THE TASK: Print each entry again exactly as written, and keep the pictures out.
*** Opening of RECORDS FOR THIS EXERCISE ***
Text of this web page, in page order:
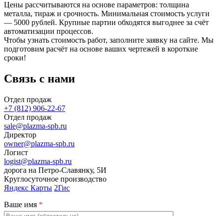
Цены рассчитываются на основе параметров: толщина
металла, тираж и срочность. Минимальная стоимость услуги
— 5000 рублей. Крупные партии обходятся выгоднее за счёт
автоматизации процессов.
Чтобы узнать стоимость работ, заполните заявку на сайте. Мы
подготовим расчёт на основе ваших чертежей в короткие
сроки!
Связь с нами
Отдел продаж
+7 (812) 906-22-67
Отдел продаж
sale@plazma-spb.ru
Директор
owner@plazma-spb.ru
Логист
logist@plazma-spb.ru
дорога на Петро-Славянку, 5И
Круглосуточное производство
Яндекс Карты 2Гис
Ваше имя *
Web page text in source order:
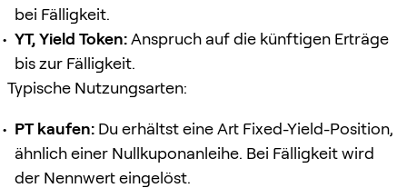
bei Fälligkeit.
YT, Yield Token:Anspruch auf die künftigen Erträge
bis zur Fälligkeit.
Typische Nutzungsarten:
PT kaufen: Du erhältst eine Art Fixed-Yield-Position,
ähnlich einer Nullkuponanleihe. Bei Fälligkeit wird
der Nennwert eingelöst.
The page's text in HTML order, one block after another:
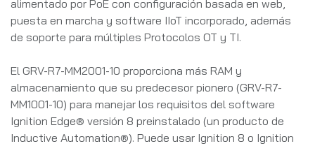
alimentado por PoE con configuración basada en web,
puesta en marcha y software IIoT incorporado, además
de soporte para múltiples Protocolos OT y TI.
El GRV-R7-MM2001-10 proporciona más RAM y
almacenamiento que su predecesor pionero (GRV-R7-
MM1001-10) para manejar los requisitos del software
Ignition Edge® versión 8 preinstalado (un producto de
Inductive Automation®). Puede usar Ignition 8 o Ignition
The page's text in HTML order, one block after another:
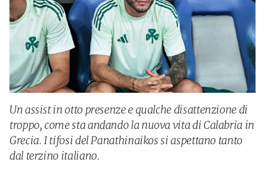
Un assist in otto presenze e qualche disattenzione di
troppo, come sta andando la nuova vita di Calabria in
Grecia. I tifosi del Panathinaikos si aspettano tanto
dal terzino italiano.
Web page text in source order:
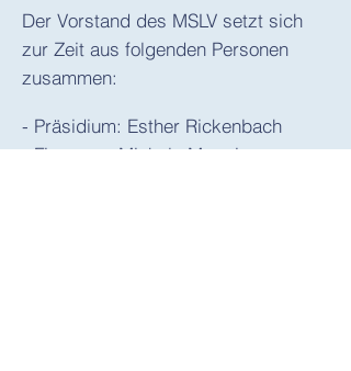
Der Vorstand des MSLV setzt sich
zur Zeit aus folgenden Personen
zusammen:
- Präsidium: Esther Rickenbach
- Finanzen: Michele Maggiore
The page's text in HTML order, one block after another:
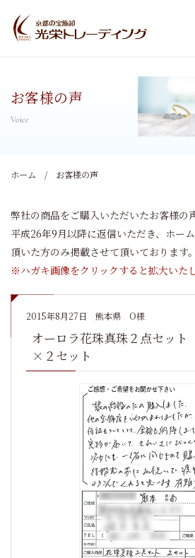
お客様の声
ホーム お客様の声
弊社の商品をご購入いただいたお客様の
平成26年9月以降に返信いただき、ホー
頂いた方のみ掲載させて頂いております。
※ハガキ画像をクリックすると拡大いたし
2015年8月27日 熊本県 O様
オーロラ花珠真珠２点セット
×２セット
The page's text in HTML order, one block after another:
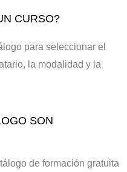
CURSO?
para seleccionar el
la modalidad y la
SON
de formación gratuita
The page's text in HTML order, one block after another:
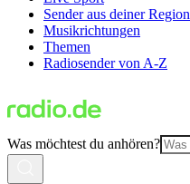
Sender aus deiner Region
Musikrichtungen
Themen
Radiosender von A-Z
Was möchtest du anhören?
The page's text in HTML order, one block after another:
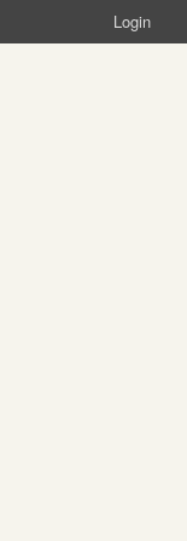
Login
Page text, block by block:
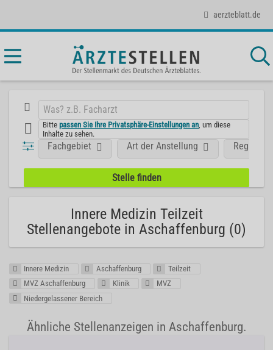
aerzteblatt.de
Bittepassen Sie Ihre Privatsphäre-Einstellungen an , um diese
Inhalte zu sehen.
Fachgebiet Art der Anstellung Region
Innere Medizin Teilzeit
Stellenangebote in Aschaffenburg (0)
Innere Medizin Aschaffenburg
Teilzeit
MVZ Aschaffenburg
Klinik
MVZ
Niedergelassener Bereich
Ähnliche Stellenanzeigen in Aschaffenburg.
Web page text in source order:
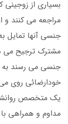
بسیاری از زوجینی
مراجعه می کنند
جنسی آنها تمایل
مشترک ترجیح می
جنسی می رسند
خودارضائی روی
یک متخصص
مداوم و همراهی
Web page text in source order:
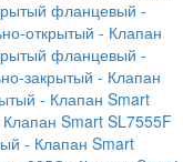
фланцевый -
открытый - Клапан
фланцевый -
закрытый - Клапан
- Клапан Smart
Smart SL7555F
- Клапан Smart
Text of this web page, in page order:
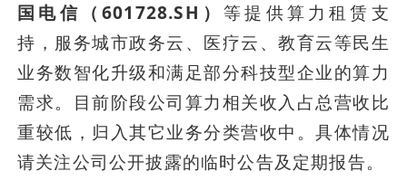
*** Close of RECORDS FOR THIS EXERCISE ***
THE COMPLETED TASK:
Text of this web page, in page order:
Цены рассчитываются на основе параметров: толщина
металла, тираж и срочность. Минимальная стоимость услуги
— 5000 рублей. Крупные партии обходятся выгоднее за счёт
автоматизации процессов.
Чтобы узнать стоимость работ, заполните заявку на сайте. Мы
подготовим расчёт на основе ваших чертежей в короткие
сроки!
Связь с нами
Отдел продаж
+7 (812) 906-22-67
Отдел продаж
sale@plazma-spb.ru
Директор
owner@plazma-spb.ru
Логист
logist@plazma-spb.ru
дорога на Петро-Славянку, 5И
Круглосуточное производство
Яндекс Карты 2Гис
Ваше имя *
Web page text in source order:
bei Fälligkeit.
YT, Yield Token:Anspruch auf die künftigen Erträge
bis zur Fälligkeit.
Typische Nutzungsarten:
PT kaufen: Du erhältst eine Art Fixed-Yield-Position,
ähnlich einer Nullkuponanleihe. Bei Fälligkeit wird
der Nennwert eingelöst.
The page's text in HTML order, one block after another:
alimentado por PoE con configuración basada en web,
puesta en marcha y software IIoT incorporado, además
de soporte para múltiples Protocolos OT y TI.
El GRV-R7-MM2001-10 proporciona más RAM y
almacenamiento que su predecesor pionero (GRV-R7-
MM1001-10) para manejar los requisitos del software
Ignition Edge® versión 8 preinstalado (un producto de
Inductive Automation®). Puede usar Ignition 8 o Ignition
The page's text in HTML order, one block after another:
Un assist in otto presenze e qualche disattenzione di
troppo, come sta andando la nuova vita di Calabria in
Grecia. I tifosi del Panathinaikos si aspettano tanto
dal terzino italiano.
Web page text in source order:
Der Vorstand des MSLV setzt sich
zur Zeit aus folgenden Personen
zusammen:
- Präsidium: Esther Rickenbach
- Finanzen: Michele Maggiore
The page's text in HTML order, one block after another:
お客様の声
ホーム お客様の声
弊社の商品をご購入いただいたお客様の
平成26年9月以降に返信いただき、ホー
頂いた方のみ掲載させて頂いております。
※ハガキ画像をクリックすると拡大いたし
2015年8月27日 熊本県 O様
オーロラ花珠真珠２点セット
×２セット
The page's text in HTML order, one block after another:
CURSO?
para seleccionar el
la modalidad y la
SON
de formación gratuita
The page's text in HTML order, one block after another:
Sender aus deiner Region
Musikrichtungen
Themen
Radiosender von A-Z
Was möchtest du anhören?
The page's text in HTML order, one block after another:
Login
Page text, block by block:
aerzteblatt.de
Bittepassen Sie Ihre Privatsphäre-Einstellungen an , um diese
Inhalte zu sehen.
Fachgebiet Art der Anstellung Region
Innere Medizin Teilzeit
Stellenangebote in Aschaffenburg (0)
Innere Medizin Aschaffenburg
Teilzeit
MVZ Aschaffenburg
Klinik
MVZ
Niedergelassener Bereich
Ähnliche Stellenanzeigen in Aschaffenburg.
Web page text in source order:
بسیاری از زوجینی
مراجعه می کنند
جنسی آنها تمایل
مشترک ترجیح می
جنسی می رسند
خودارضائی روی
یک متخصص
مداوم و همراهی
Web page text in source order:
фланцевый -
открытый - Клапан
фланцевый -
закрытый - Клапан
- Клапан Smart
Smart SL7555F
- Клапан Smart
Text of this web page, in page order:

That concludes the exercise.